His frustration crescendoed. He felt like punching Larrson in the face. What was it he was supposed to do? As it was, he felt damn stupid standing in the middle of a Koreatown house not knowing why the fuck he was supposed to be there. His usual job of evicting crack addicts who’d taken occupancy of abandoned homes or of getting money from street thugs they owed their loan shark was something he could handle.
But this?
Whatever this was, he didn’t want to be part of it.
He started to back away.
“Larrson sent you, didn’t he?”
This stopped him. “How do you know?”
“He always sends you.”
“Me?” He swallowed. “Did you say he always sends me?”
Instead of answering, she asked, “Ever wonder if you’re a character in the wrong story?”
“What is it you’ve done?” he asked.
“They never tell me.”
> They? Who is they? “But you must know.”
“I don’t know anything. I just want you to stop coming.”
How many people had Larrson sent? What was it she’d done? Why was he here? Normally, it was an obvious answer: a coffee table full of coke and cash, a pimp with a bruised and black-eyed woman gripping his sleeve, or even a drunk with a dented fender, blood and hair still clinging to the metal. But this was something completely different.

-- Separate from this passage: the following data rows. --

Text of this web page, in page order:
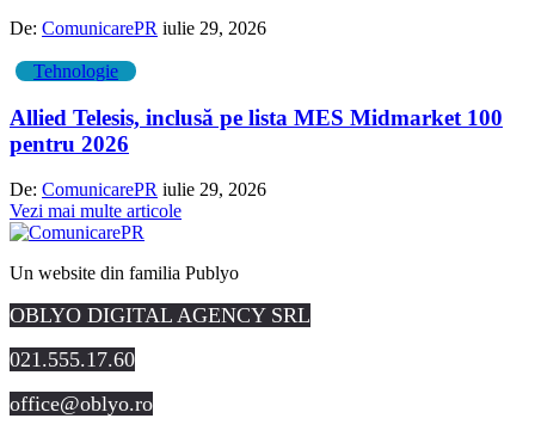
De: ComunicarePR iulie 29, 2026
Tehnologie
Allied Telesis, inclusă pe lista MES Midmarket 100
pentru 2026
De: ComunicarePR iulie 29, 2026
Vezi mai multe articole
Un website din familia Publyo
OBLYO DIGITAL AGENCY SRL
021.555.17.60
office@oblyo.ro
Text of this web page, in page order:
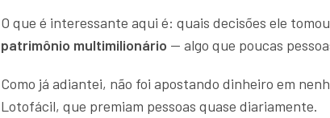
O que é interessante aqui é: quais decisões ele
patrimônio multimilionário — algo que poucas
Como já adiantei, não foi apostando dinheiro em
Lotofácil, que premiam pessoas quase diariamente.
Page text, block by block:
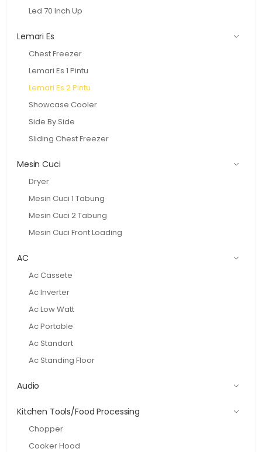
Led 70 Inch Up
Lemari Es
Chest Freezer
Lemari Es 1 Pintu
Lemari Es 2 Pintu
Showcase Cooler
Side By Side
Sliding Chest Freezer
Mesin Cuci
Dryer
Mesin Cuci 1 Tabung
Mesin Cuci 2 Tabung
Mesin Cuci Front Loading
AC
Ac Cassete
Ac Inverter
Ac Low Watt
Ac Portable
Ac Standart
Ac Standing Floor
Audio
Kitchen Tools/Food Processing
Chopper
Cooker Hood
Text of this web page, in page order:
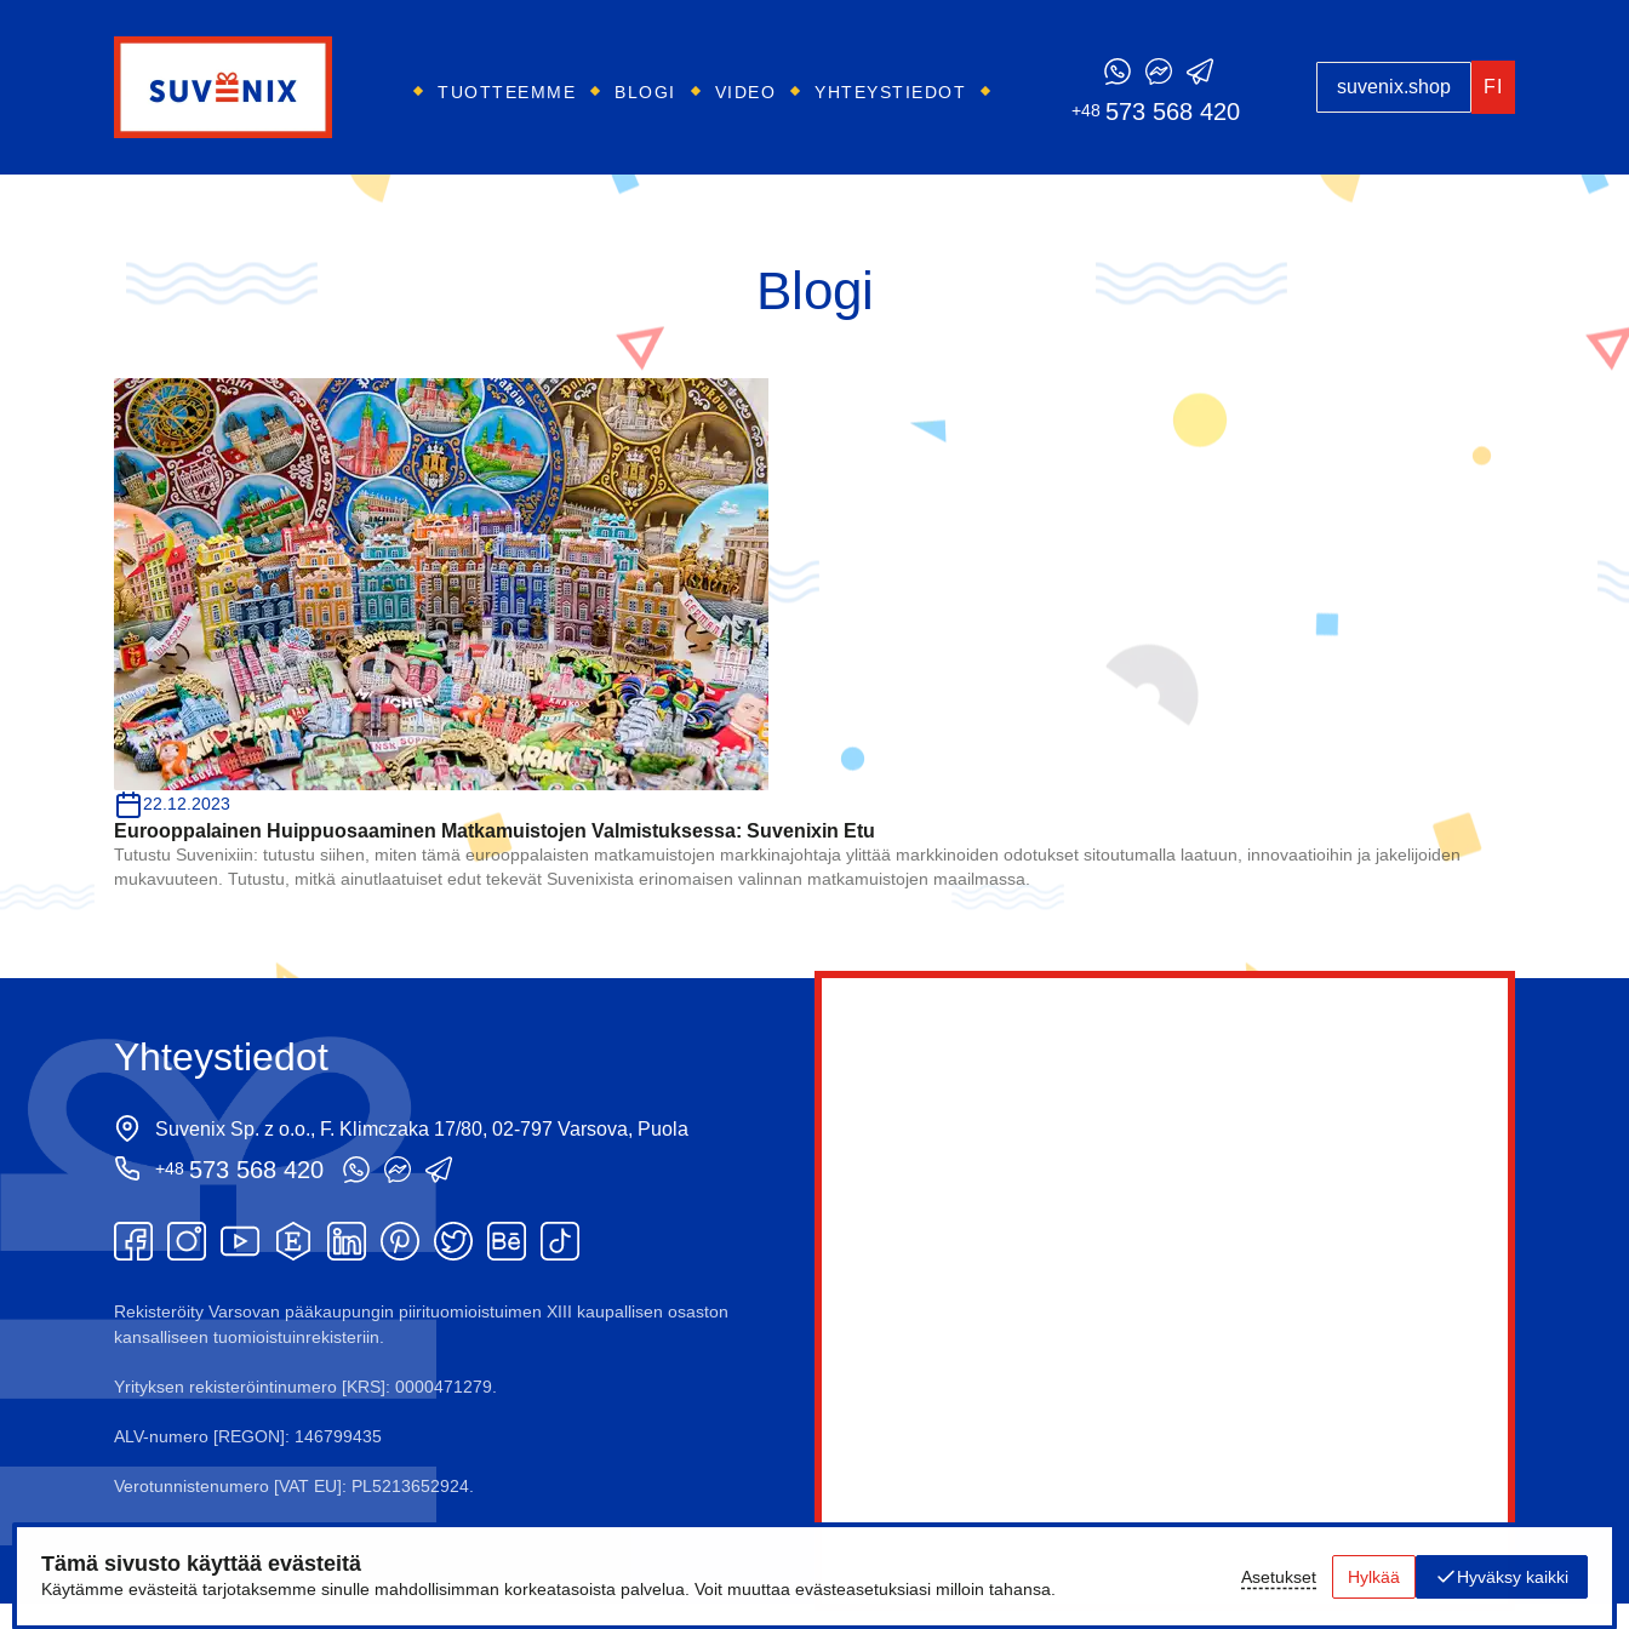
TUOTTEEMME BLOGI VIDEO YHTEYSTIEDOT
+48 573 568 420
suvenix.shop FI
Blogi
22.12.2023
Eurooppalainen Huippuosaaminen Matkamuistojen Valmistuksessa: Suvenixin Etu
Tutustu Suvenixiin: tutustu siihen, miten tämä eurooppalaisten matkamuistojen markkinajohtaja ylittää markkinoiden odotukset sitoutumalla laatuun, innovaatioihin ja jakelijoiden
mukavuuteen. Tutustu, mitkä ainutlaatuiset edut tekevät Suvenixista erinomaisen valinnan matkamuistojen maailmassa.
Yhteystiedot
Suvenix Sp. z o.o., F. Klimczaka 17/80, 02-797 Varsova, Puola
+48 573 568 420
Rekisteröity Varsovan pääkaupungin piirituomioistuimen XIII kaupallisen osaston
kansalliseen tuomioistuinrekisteriin.
Yrityksen rekisteröintinumero [KRS]: 0000471279.
ALV-numero [REGON]: 146799435
Verotunnistenumero [VAT EU]: PL5213652924.
Tämä sivusto käyttää evästeitä
Käytämme evästeitä tarjotaksemme sinulle mahdollisimman korkeatasoista palvelua. Voit muuttaa evästeasetuksiasi milloin tahansa.
Asetukset Hylkää Hyväksy kaikki
Pyydä takaisinsoittoa
Nimi
Puhelin
Lähetä
Pyydä tarjous nyt!

“You have to tell me what you’ve done so I can fix this somehow.”
She let one of her feet stray from the protection of the chair and onto the floor. She took another immense drag of her E-Cig and blew it out. “I haven’t done anything. I’m just me.”
“I’m just me,” he repeated. “You have to have done something, Joon.”
“You’re certain about that?”
He sighed. “There’s very little I’m certain of nowadays.”
He glanced around the room, searching for evidence of her life—pictures, trophies, knickknacks brought back from Disneyland or Hawaii or Mexico… anything. But there was nothing, not even any photos. The mantle was empty. The walls were empty. Even the table between the chairs only held a lamp. It was like he’d walked onto a Hollywood set instead of into a house. He spun, turning, searching, eyes narrowing. There had to be something. She had a basket of clothes. The kitchen was lived in. There had to be some evidence that she existed.
“What’s wrong with him, Mommy?”
Starling turned to the new voice and almost fell backwards.
It was a boy, perhaps ten years old, with wide eyes. He was Korean like his mother, but had a pure California kid accent. His black hair was tousled. He had on shorts and a shirt that read I Heart Venice Beach with an actual heart in place of the word. But the physical blow that shoved Starling to his knees was the rest of what he saw. The boy sat in a low-slung wheelchair, the kind you steer with your mouth. His legs ended at nubs where his knees had been. His arms ended at nubs where his elbows should have been.